Belastingplicht assurantiebelasting
[Regeling vervallen per 16-03-2008 met terugwerkende kracht tot en met 06-03-2008]
De belastingplicht voor de assurantiebelasting werd tot 1 januari 2006 in artikel
25, eerste lid, van de WBR primair gelegd bij de door de minister aangewezen tussenpersoon,
die als zodanig was ingeschreven in het register als bedoeld in artikel 3, eerste
lid, van de Wabb en daarbij voldeed aan de in artikel 25, eerste lid, van de WBR genoemde
kwalificaties. In het gewijzigde artikel 25, eerste lid, van de WBR geldt de eis dat
men in het bezit dient te zijn van een vergunning als bedoeld in artikel 10 van de
Wfd. Gelet op het feit dat het nieuwe vergunningstelsel nog niet is voltooid, kan
er onduidelijkheid bestaan over de belastingplicht van bemiddelaars die onder het
overgangsrecht vallen. De vergunningen zullen worden verleend binnen de in artikel
102, vierde lid, van de Wfdgenoemde termijn. Zodra aan een bemiddelaar een vergunning
is verleend, valt hij onder het bereik van de gewijzigde tekst van artikel 25, eerste
lid, van de WBR en is de situatie duidelijk. Voor de periode van 1 januari 2006 tot
de dag waarop de vergunning is verleend, zou er mogelijk een onbedoelde onduidelijkheid
ten aanzien van zijn belastingplicht kunnen bestaan.

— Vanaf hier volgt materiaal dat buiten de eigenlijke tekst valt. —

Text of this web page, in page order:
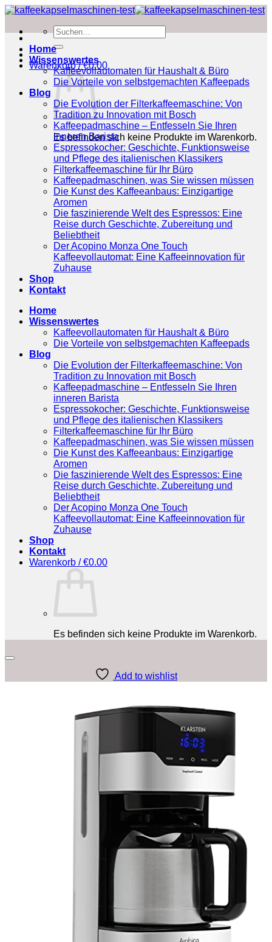
Zum
springen
Suchen
nach:
Warenkorb /€0.00
Es befinden sich keine Produkte im Warenkorb.
Home
Wissenswertes
Kaffeevollautomaten für Haushalt & Büro
Die Vorteile von selbstgemachten Kaffeepads
Blog
Die Evolution der Filterkaffeemaschine: Von
Tradition zu Innovation mit Bosch
Kaffeepadmaschine – Entfesseln Sie Ihren
inneren Barista
Espressokocher: Geschichte, Funktionsweise
und Pflege des italienischen Klassikers
Filterkaffeemaschine für Ihr Büro
Kaffeepadmaschinen, was Sie wissen müssen
Die Kunst des Kaffeeanbaus: Einzigartige
Aromen
Die faszinierende Welt des Espressos: Eine
Reise durch Geschichte, Zubereitung und
Beliebtheit
Der Acopino Monza One Touch
Kaffeevollautomat: Eine Kaffeeinnovation für
Zuhause
Shop
Kontakt
Home
Wissenswertes
Kaffeevollautomaten für Haushalt & Büro
Die Vorteile von selbstgemachten Kaffeepads
Blog
Die Evolution der Filterkaffeemaschine: Von
Tradition zu Innovation mit Bosch
Kaffeepadmaschine – Entfesseln Sie Ihren
inneren Barista
Espressokocher: Geschichte, Funktionsweise
und Pflege des italienischen Klassikers
Filterkaffeemaschine für Ihr Büro
Kaffeepadmaschinen, was Sie wissen müssen
Die Kunst des Kaffeeanbaus: Einzigartige
Aromen
Die faszinierende Welt des Espressos: Eine
Reise durch Geschichte, Zubereitung und
Beliebtheit
Der Acopino Monza One Touch
Kaffeevollautomat: Eine Kaffeeinnovation für
Zuhause
Shop
Kontakt
Warenkorb /€0.00
Es befinden sich keine Produkte im Warenkorb.
Add to wishlist
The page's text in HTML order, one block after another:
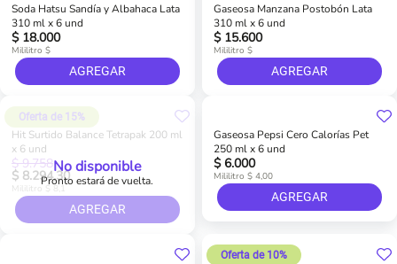
Soda Hatsu Sandía y Albahaca Lata
310 ml x 6 und
$ 18.000
Mililitro $
AGREGAR
Gaseosa Manzana Postobón Lata
310 ml x 6 und
$ 15.600
Mililitro $
AGREGAR
Hit Surtido Balance Tetrapak 200 ml
x 6 und
Oferta de 15%
$ 9.758
$ 8.294,30
Mililitro $ 8,1
No disponible
Pronto estará de vuelta.
AGREGAR
Gaseosa Pepsi Cero Calorías Pet
250 ml x 6 und
$ 6.000
Mililitro $ 4,00
AGREGAR
Oferta de 10%
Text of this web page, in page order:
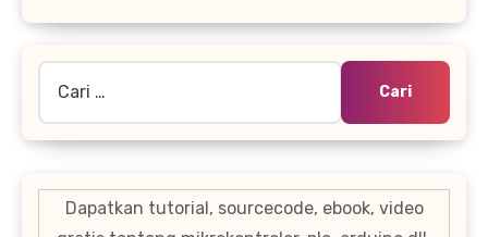
untuk:
Dapatkan tutorial, sourcecode, ebook, video
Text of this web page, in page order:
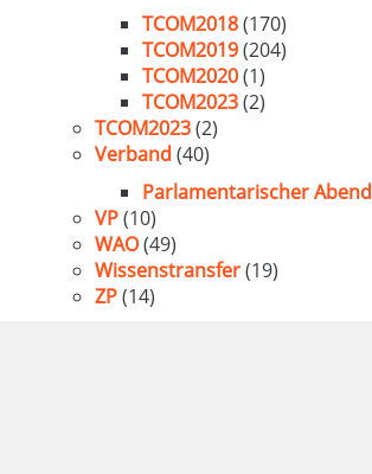
TCOM2018(170)
TCOM2019(204)
TCOM2020(1)
TCOM2023(2)
TCOM2023(2)
Verband (40)
Parlamentarischer Abend
VP(10)
WAO(49)
Wissenstransfer(19)
ZP(14)

Teneinde rechtsonzekerheid op dit punt te voorkomen, zal met terugwerkende kracht
een nadere wettelijke overgangsregeling worden voorgesteld. Vooruitlopend op deze
wettelijke overgangsregeling maak ik de volgende praktische handelwijze bekend.
Assurantietussenpersonen die op 31 december 2005 op grond van artikel 25, eerste lid,
van de WBR werden aangemerkt als belastingplichtige én die voor 1 februari 2006 een
vergunning als bedoeld in artikel 10 van de Wfd hebben aangevraagd en voorts voldoen
aan de bepalingen van het eerste en tweede lid van artikel 102 van de Wfd, worden
beschouwd als belastingplichtige als bedoeld in artikel 25, eerste lid, van de WBR.
Dit geldt totdat op de vergunningaanvraag is beslist.